[Records from a collection]
++++++++++++++++++++
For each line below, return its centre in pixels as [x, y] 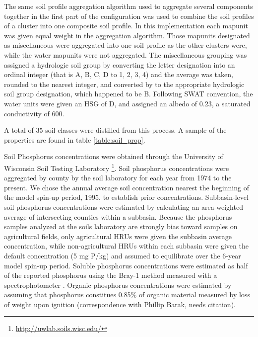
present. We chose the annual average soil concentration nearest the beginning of [127, 187]
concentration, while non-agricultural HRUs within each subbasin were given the [126, 246]
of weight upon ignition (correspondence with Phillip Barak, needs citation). [120, 304]
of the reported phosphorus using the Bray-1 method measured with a [111, 275]
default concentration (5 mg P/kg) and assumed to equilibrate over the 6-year [123, 255]
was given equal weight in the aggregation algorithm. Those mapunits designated [127, 35]
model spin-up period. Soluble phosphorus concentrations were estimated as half [126, 265]
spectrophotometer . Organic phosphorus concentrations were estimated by [118, 285]
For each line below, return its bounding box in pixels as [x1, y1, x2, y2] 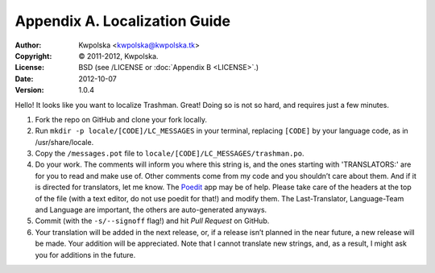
++++++++++++++++++++
» **What is needed**: Every line of the records above where the string "weight" is found should be copied.

» **Completed task**:
of weight upon ignition (correspondence with Phillip Barak, needs citation). [120, 304]
was given equal weight in the aggregation algorithm. Those mapunits designated [127, 35]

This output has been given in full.